When we visualize the Y-and Z-axis coordinates from the two systems, we see a large deviation in the height recorded by the UWB system. Meanwhile, the ZeroKey positioning data appears flat and is a near perfect representation of the ground plane.

Next, we configured the UWB system with a set tag height of 70 mm to perform positioning in 2-dimensions. By comparing an overlay of this data set to the same ZeroKey data set used above, we see that the UWB system is still unable to clearly distinguish many of the track features like the tight curves and parallel track sections. While the data trend from the 2-dimensional UWB positioning is closer to the real-world geometry than the results in 3-dimensions, it remains significantly distorted.

Plotting the estimated anchor positions from the ZeroKey and UWB systems against their true coordinates from the laser scan demonstrates what the ZeroKey system can achieve even further. To calibrate the UWB anchors, the above-ground height of each anchor was manually measured and inputted into the calibration software. The UWB network then used anchor-to-anchor calibration to estimate the XY positions of all the anchors. As we see in the following chart, these estimated anchor positions can deviate by more than 200 mm from the true coordinates determined by the laser scan, even though the UWB calibration only estimated positions in 2-dimensions.
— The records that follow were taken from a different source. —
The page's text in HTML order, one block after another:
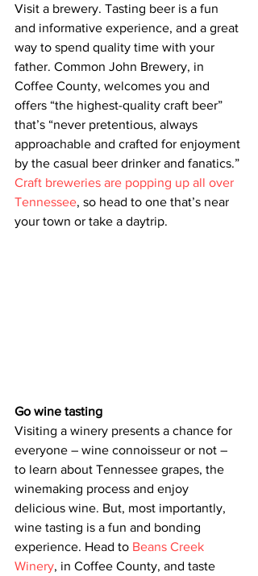
Visit a brewery. Tasting beer is a fun
and informative experience, and a great
way to spend quality time with your
father. Common John Brewery, in
Coffee County, welcomes you and
offers “the highest-quality craft beer”
that’s “never pretentious, always
approachable and crafted for enjoyment
by the casual beer drinker and fanatics.”
Craft breweries are popping up all over
Tennessee, so head to one that’s near
your town or take a daytrip.
Go wine tasting
Visiting a winery presents a chance for
everyone – wine connoisseur or not –
to learn about Tennessee grapes, the
winemaking process and enjoy
delicious wine. But, most importantly,
wine tasting is a fun and bonding
experience. Head to Beans Creek
Winery, in Coffee County, and taste
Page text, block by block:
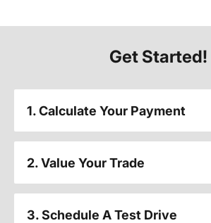
Get Started!
1. Calculate Your Payment
2. Value Your Trade
3. Schedule A Test Drive
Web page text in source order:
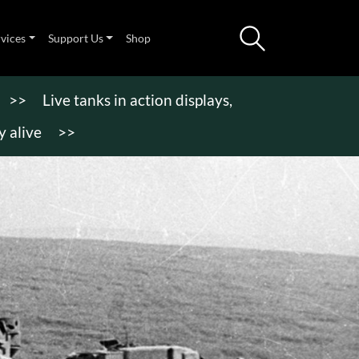
Support Us Shop
>>
Live tanks in action displays,
alive
>>

On the other hand, the guided self-calibration performed by our Quantum RTLS system did not require any manual measuring and estimated the position of anchors in 3-dimensions to an extremely high degree of accuracy.

As the results show, deploying a Quantum RTLS proof of concept or temporary installation is significantly faster, easier, and more precise than using a comparable UWB product. Once deployed, the real-time horizontal (X and Y axis) and vertical (Z axis) positioning results derived by the ZeroKey system are over 100 and 1000 times more accurate than the results derived from the UWB system, respectively.

From this simple demonstration, we begin to understand how the positioning accuracy of ZeroKey’s technology can digitize human-centric processes on a much finer scale than what can be achieved with an UWB solution. Applications such as bolt sequencing, pick-and-place quality control, and hand and limb safety zones occur well under the 150 mm scale of UWB technology’s best case 2D positioning scenario. By visualizing some common use cases with a scaled graphic overlay of the 3D positioning data obtained from the two systems, it is evident that the level of precision Quantum RTLS achieves is unparalleled and can transform industrial processes in a way that has never been done before.